• _Given information_:

........

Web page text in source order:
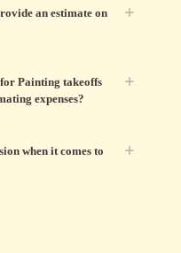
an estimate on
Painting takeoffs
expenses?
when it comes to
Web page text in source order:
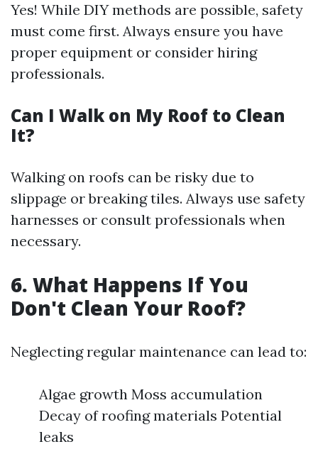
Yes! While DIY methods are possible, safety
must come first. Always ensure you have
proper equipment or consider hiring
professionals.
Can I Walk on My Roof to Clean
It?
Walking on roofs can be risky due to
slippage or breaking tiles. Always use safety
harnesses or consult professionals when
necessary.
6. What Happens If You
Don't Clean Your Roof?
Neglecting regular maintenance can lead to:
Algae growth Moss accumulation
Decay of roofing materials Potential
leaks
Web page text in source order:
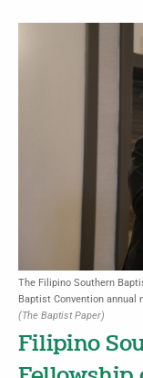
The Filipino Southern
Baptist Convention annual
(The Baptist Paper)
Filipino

........

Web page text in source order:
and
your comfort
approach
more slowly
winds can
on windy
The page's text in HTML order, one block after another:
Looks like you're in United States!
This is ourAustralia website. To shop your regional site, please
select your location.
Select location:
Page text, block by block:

........

• _Instructions to follow_: The range runs from the line with "The page's text" up to and including the line with "Page text, block" in the listing above; please write out exactly those lines and nothing more.

• _Exercise response_:
The page's text in HTML order, one block after another:
Looks like you're in United States!
This is ourAustralia website. To shop your regional site, please
select your location.
Select location:
Page text, block by block:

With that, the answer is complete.